What was most interesting from the research, according to Scoppa, was the large number of New Zealanders keen to know more about Matariki (40%), that 19% are more likely to attend a Matariki event than in previous years and nearly a quarter (24%) say Matariki becoming a public holiday in 2022 has increased their understanding of what it is. The survey also revealed that 68% of Kiwis embrace and are happy for the Māori New Year to be marked with a public holiday.

To help travellers embrace a last minute winter escape, Bookabach have put together a list of destinations that have baches left to book for a weekend getaway in June and July:

Where you can still find a bach:

Bay of Plenty

Bay of Plenty is where families can enjoy plentiful good times together from dining out to Mount Maunganui’s hot water pools. In central Tauranga, travellers will find seven majestic poupou (carved figures) representing the cluster of stars known to Māori as Matariki. Created by local master carver, James Tapiata, the seven carvings represent the navigational aspect of Matariki, the travels undertaken by Māori, food and harvesting, water and its healing properties.

Fifty eight per cent* of baches in the Bay of Plenty have availability for Matariki 2021, including this classic Kiwi bach right on Papamoa Beach that sleeps eight for $233 per night#.

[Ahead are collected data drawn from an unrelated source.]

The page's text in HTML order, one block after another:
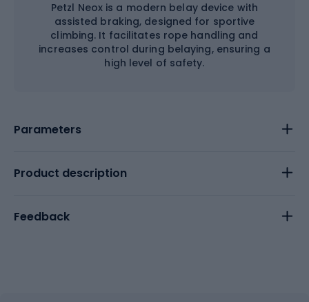
Petzl Neox is a modern belay device with
assisted braking, designed for sportive
climbing. It facilitates rope handling and
increases control during belaying, ensuring a
high level of safety.
Parameters
Product description
Feedback

It’s little surprise that Queenstown has limited baches this winter given the opportunity for Kiwis to visit the tourism mecca sans international visitors. For those who get in quick to book a bach before they are booked out, head to nearby Wanaka for fireworks, hangi, workshops and performances on Saturday 24 July.

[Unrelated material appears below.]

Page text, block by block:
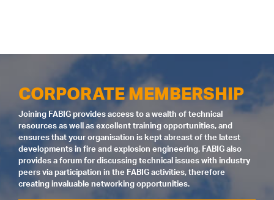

Baches left for Matariki this year include ‘The Castle’ just five kilometres to central Queenstown for $281 per night (sleeps six)#.

Hawke’s Bay

Families can seek out some warmer winter days in Hawke’s Bay. The region, famed for its wines and art deco architecture, is also home to one of New Zealand’s Great Nine walks. For Matariki, families can head along to a free event at the Ātea a Rangi - a celestial star compass based on a traditional Pacific Island concept to teach traditional navigation. From 21 to 25 June, there will be free viewings and korero (talks) of the Matariki star cluster.

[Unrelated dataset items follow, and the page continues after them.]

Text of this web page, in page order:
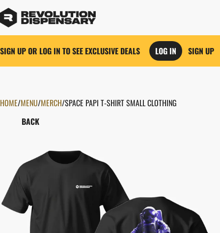
SIGN UP OR LOG IN TO SEE EXCLUSIVE DEALS LOG IN SIGN UP
HOME/MENU/MERCH/SPACE PAPI T-SHIRT SMALL CLOTHING
BACK
0
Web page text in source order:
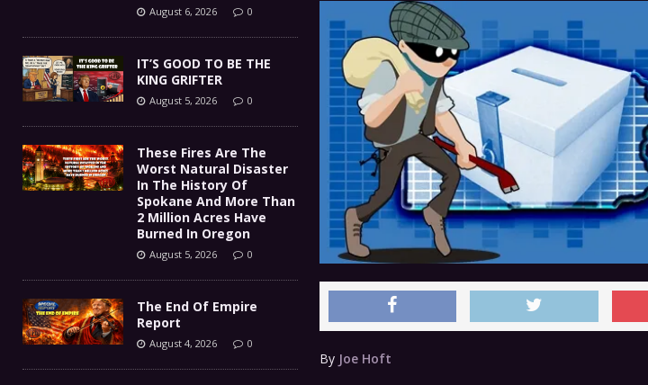
By Joe Hoft
August 6, 2026 0
IT’S GOOD TO BE THE
KING GRIFTER
August 5, 2026 0
These Fires Are The
Worst Natural Disaster
In The History Of
Spokane And More Than
2 Million Acres Have
Burned In Oregon
August 5, 2026 0
The End Of Empire
Report
August 4, 2026 0
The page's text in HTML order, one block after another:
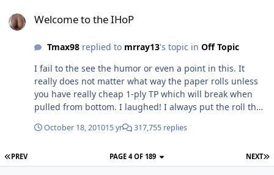
Welcome to the IHoP
Tmax98replied to mrray13's topic in Off Topic
I fail to the see the humor or even a point in this. It
really does not matter what way the paper rolls unless
you have really cheap 1-ply TP which will break when
pulled from bottom. I laughed! I always put the roll the
its the other way around
October 18, 201015 yr 317,755 replies
PREV NEXT
PAGE 4 OF 189

Amongst the baches left to book for this week, is this family home in Havelock North that sleeps seven and is priced at $537 per night#.


Thanks to Southland’s low light pollution, families who holiday here have a good chance of viewing the Matariki star constellation. After exploring the region's ruggereed beaches and wildlife, families can head over to Stewart Island/Rakiura, the second island in the world to be named an International Dark Sky Sanctuary in 2019. The status is awarded to areas with high quality starry nights and ensures pollution levels are controlled to safeguard the skies.

Baches in Southland include this pet-friendly “sun trap” in Te Anau that sleeps five and is very affordable at $198 per night.


The Otago region is proving popular with Kiwis this winter with around 20% of baches already booked out. But for those with quick fingers who book now, can soak up the Central Otago Rail Trail, wineries and snow capped mountain views. Visitors during Matariki can head to Dunedin for the Puaka Matariki Festival (2 - 16 July 2021). Unique to Dunedin, the festival marks the Māori New Year with a citywide programme of community and digital events that promise to celebrate wānaka (learning) and whanaukataka (community spirit).

Baches in Otago include this Victorian Villa in Dunedin that sleeps four and is priced at $159 per night#.

# Prices are current as at 24 May 2021 on based on checking in 25 June 2021 for a two night stay. Subject to availability.